The TGFBI gene (TGF - β induced protein, MIM #601692) is located at 5q31.1, which is an extracellular protein that mediates cell adhesion to laminin, fibronectin, etc. Is involved in maintaining corneal epithelial-stromal structure and function. Transforming growth factor (TGF) family members play important roles in the regulation of corneal integrity, and the pathogenesis of corneal fibrosis (Chen et al., 2019). In 1997 the first set of DNA variants was identified in the transforming growth factor beta-induced (TGFBI) gene for anterior corneal dystrophies (Munier et al., 1997). The TGFBI corneal dystrophy is implicated in autosomal dominant disorder Corneal dystrophy on OMIM. TGFBI gene is expressed by both the corneal epithelial cells and the keratocytes, showing phenotypic heterogeneity. KC is a noninflammatory, bilateral, progressive corneal stromal thinning disorder, central anterior corneal stromal scarring, irregular myopic astigmatism, and reduced visual acuity. Corneal dystrophy is bilateral, sporadic, autosomal dominant, and non-inflammatory. As the dystrophy evolves, the major complaints include glare, halos, and reduced visual acuity (Gurnani et al., 2021). Very rarely, both the pathologies can co-exist in the same patient (Lin et al., 2022). Reported a case of a Chinese Han family with hereditary KC in which a novel variant c.1406G > A in the TGFBI gene was found by genetic testing, demonstrating the association of this gene with the development of KC disease.
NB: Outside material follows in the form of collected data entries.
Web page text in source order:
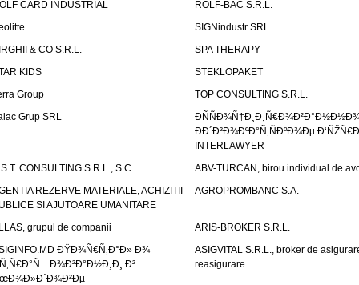
CARD INDUSTRIAL
ROLF-BAC S.R.L.
SIGNindustr SRL
& CO S.R.L.
SPA THERAPY
KIDS
STEKLOPAKET
Group
TOP CONSULTING S.R.L.
Grup SRL
ÐÐ´Ð²Ð¾ÐºÐ°Ñ‚ÑÐºÐ¾Ðµ
INTERLAWYER
CONSULTING S.R.L., S.C.
ABV-TURCAN, birou individual de
REZERVE MATERIALE, ACHIZITII
SI AJUTOARE UMANITARE
AGROPROMBANC S.A.
grupul de companii
ARIS-BROKER S.R.L.
ÐŸÐ¾Ñ€Ñ‚Ð°Ð» Ð¾
Ð²
ASIGVITAL S.R.L., broker de
reasigurare
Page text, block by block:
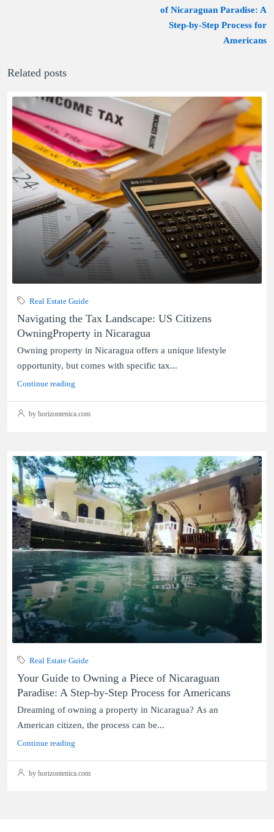
of Nicaraguan Paradise: A
Step-by-Step Process for
Americans
Related posts
Real Estate Guide
Navigating the Tax Landscape: US Citizens
OwningProperty in Nicaragua
Owning property in Nicaragua offers a unique lifestyle
opportunity, but comes with specific tax...
Continue reading
by horizontenica.com
Real Estate Guide
Your Guide to Owning a Piece of Nicaraguan
Paradise: A Step-by-Step Process for Americans
Dreaming of owning a property in Nicaragua? As an
American citizen, the process can be...
Continue reading
by horizontenica.com
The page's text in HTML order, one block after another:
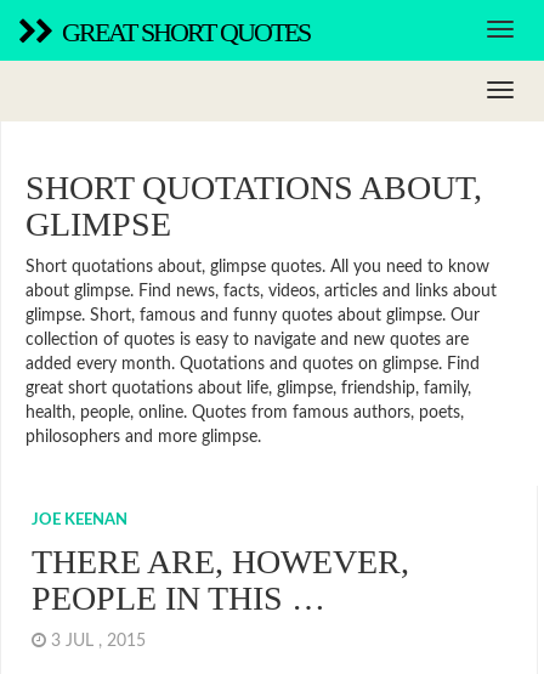
GREAT SHORT QUOTES
SHORT QUOTATIONS ABOUT,
GLIMPSE
Short quotations about, glimpse quotes. All you need to know
about glimpse. Find news, facts, videos, articles and links about
glimpse. Short, famous and funny quotes about glimpse. Our
collection of quotes is easy to navigate and new quotes are
added every month. Quotations and quotes on glimpse. Find
great short quotations about life, glimpse, friendship, family,
health, people, online. Quotes from famous authors, poets,
philosophers and more glimpse.
JOE KEENAN
THERE ARE, HOWEVER,
PEOPLE IN THIS …
3 JUL , 2015
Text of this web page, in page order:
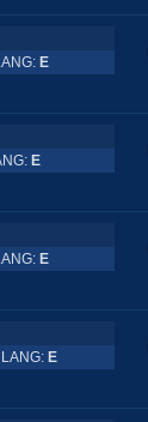
E
E
E
E
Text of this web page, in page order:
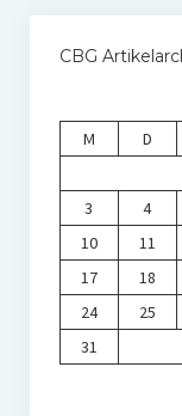
CBG
M
D
3
4
10
11
17
18
24
25
31
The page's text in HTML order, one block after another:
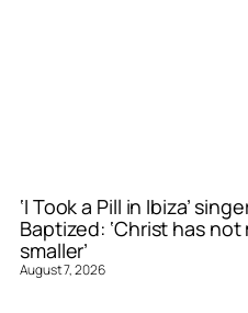
‘I Took a Pill in Ibiza’
Baptized: ‘Christ has
smaller’
August 7, 2026
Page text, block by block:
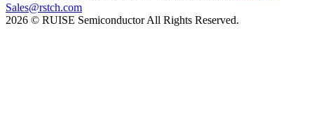
Sales@rstch.com
2026 © RUISE Semiconductor All Rights Reserved.
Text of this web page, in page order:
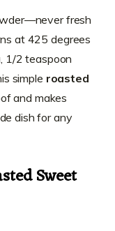
fresh
at 425 degrees
1/2 teaspoon
simple roasted
and makes
dish for any
Sweet
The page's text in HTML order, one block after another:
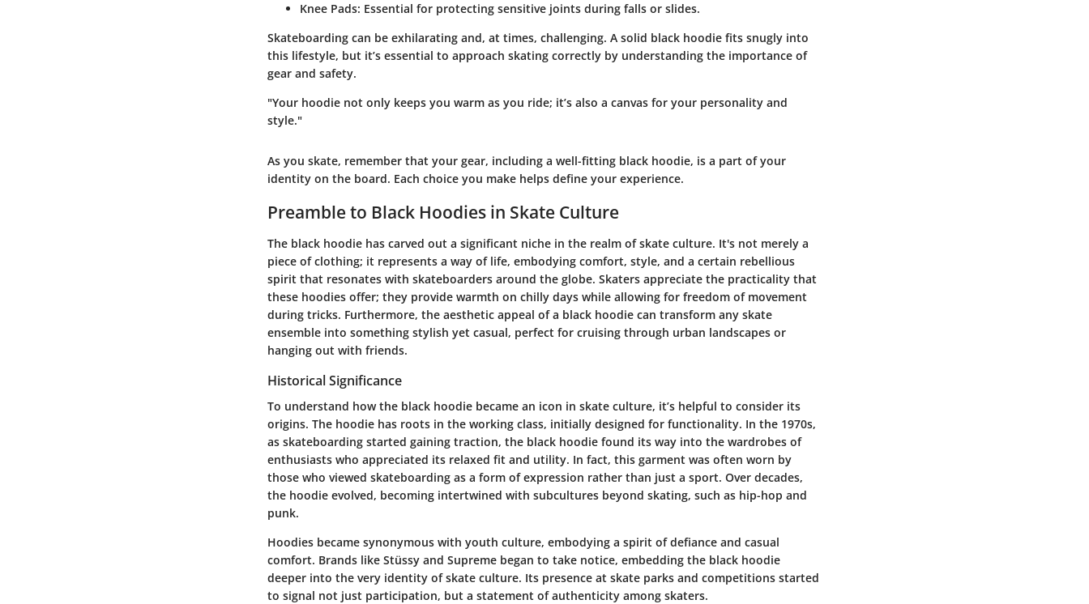
Knee Pads: Essential for protecting sensitive joints during falls or slides.
Skateboarding can be exhilarating and, at times, challenging. A solid black hoodie fits snugly into
this lifestyle, but it’s essential to approach skating correctly by understanding the importance of
gear and safety.
"Your hoodie not only keeps you warm as you ride; it’s also a canvas for your personality and
style."
As you skate, remember that your gear, including a well-fitting black hoodie, is a part of your
identity on the board. Each choice you make helps define your experience.
Preamble to Black Hoodies in Skate Culture
The black hoodie has carved out a significant niche in the realm of skate culture. It's not merely a
piece of clothing; it represents a way of life, embodying comfort, style, and a certain rebellious
spirit that resonates with skateboarders around the globe. Skaters appreciate the practicality that
these hoodies offer; they provide warmth on chilly days while allowing for freedom of movement
during tricks. Furthermore, the aesthetic appeal of a black hoodie can transform any skate
ensemble into something stylish yet casual, perfect for cruising through urban landscapes or
hanging out with friends.
Historical Significance
To understand how the black hoodie became an icon in skate culture, it’s helpful to consider its
origins. The hoodie has roots in the working class, initially designed for functionality. In the 1970s,
as skateboarding started gaining traction, the black hoodie found its way into the wardrobes of
enthusiasts who appreciated its relaxed fit and utility. In fact, this garment was often worn by
those who viewed skateboarding as a form of expression rather than just a sport. Over decades,
the hoodie evolved, becoming intertwined with subcultures beyond skating, such as hip-hop and
punk.
Hoodies became synonymous with youth culture, embodying a spirit of defiance and casual
comfort. Brands like Stüssy and Supreme began to take notice, embedding the black hoodie
deeper into the very identity of skate culture. Its presence at skate parks and competitions started
to signal not just participation, but a statement of authenticity among skaters.

In this study, it can be inferred that the variant of c.769C>T (p.Arg257Trp) in the TGFBI gene is responsible for autosomal-dominant KC pathogenesis in family 2.
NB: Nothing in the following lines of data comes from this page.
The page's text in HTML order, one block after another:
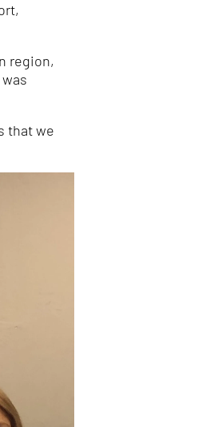
region,
that we
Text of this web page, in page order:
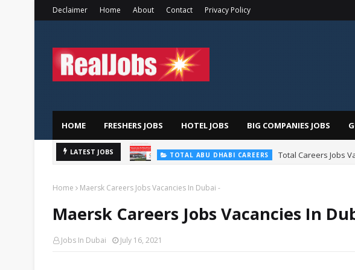
Declaimer Home About Contact Privacy Policy
HOME FRESHERS JOBS HOTEL JOBS BIG COMPANIES JOBS
LATEST JOBS TOTAL ABU DHABI CAREERS Total Careers Jobs
Home Maersk Careers Jobs Vacancies In Dubai -
Maersk Careers Jobs Vacancies In
Jobs In Dubai July 16, 2021
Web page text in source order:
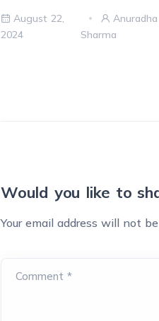
August 22,
2024
Anuradha
Sharma
Would you like to
Your email address will not
Comment *
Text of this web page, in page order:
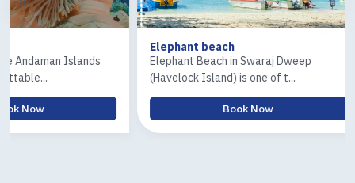
Elephant Beach in Swaraj Dweep
(Havelock Island) is one of t...
The Ross
Island) tour is
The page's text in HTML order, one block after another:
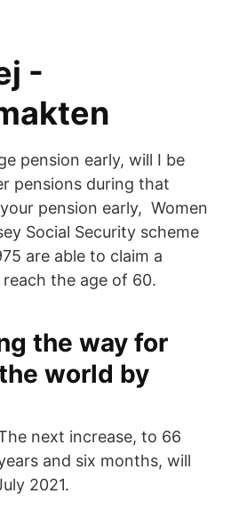
-
pension early, will I be
pensions during that
pension early, Women
Social Security scheme
are able to claim a
the age of 60.
the way for
world by
next increase, to 66
and six months, will
2021.
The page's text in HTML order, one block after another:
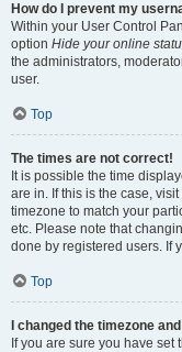
How do I prevent my
Within your User Control
option Hide your online
the administrators,
user.
Top
The times are not correct!
It is possible the time
are in. If this is the case,
timezone to match your
etc. Please note that
done by registered users. If
Top
I changed the timezone
If you are sure you have
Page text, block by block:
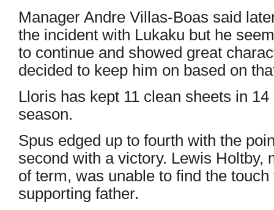
Manager Andre Villas-Boas said
the incident with Lukaku but he
to continue and showed great
decided to keep him on based on
Lloris has kept 11 clean sheets in
season.
Spus edged up to fourth with the
second with a victory. Lewis Holtby,
of term, was unable to find the
supporting father.

The SLC4A11 gene (MIM #610206) is located at 20p13, encoding a hydrophilic membrane protein involved in intra- and extracellular carbon dioxide transport and regulation of intracellular pH, and genetic variants can lead to corneal dystrophy and perceptive deafness (Harboyan syndrome), as well as dominant late-onset Fuchs endothelial corneal dystrophy (FECD) (Romero et al., 2004). Two blinding corneal dystrophies, pediatric-onset congenital hereditary endothelial dystrophy (CHED), and some cases of late-onset Fuchs endothelial corneal dystrophy (FECD) are caused by SLC4A11 variants (Malhotra et al., 2019). CHED is a rare autosomal recessive disorder of the corneal endothelium characterized by nonprogressive bilateral corneal edema and opacification present at birth, (Patel and Parker, 2015). Reviewed that CHED individuals have variants in SLC4A11 which encodes a transmembrane protein in the SLC4 family of bicarbonate transporters. In the study of candidate genes related to KC disease, (Karolak et al., 2020) eventually identified a total of 35 genes with differential expression in KC compared to non-KC patients, of which two genes, TGFBI and SLC4A11, had the most pronounced differences in expression and were also included as candidate genes for KC pathogenesis. In family 3, the proband and her father carried the same heterozygous variant of the SLC4A11 gene, which was pathogenic after bioinformatic analysis and conservativeness analysis.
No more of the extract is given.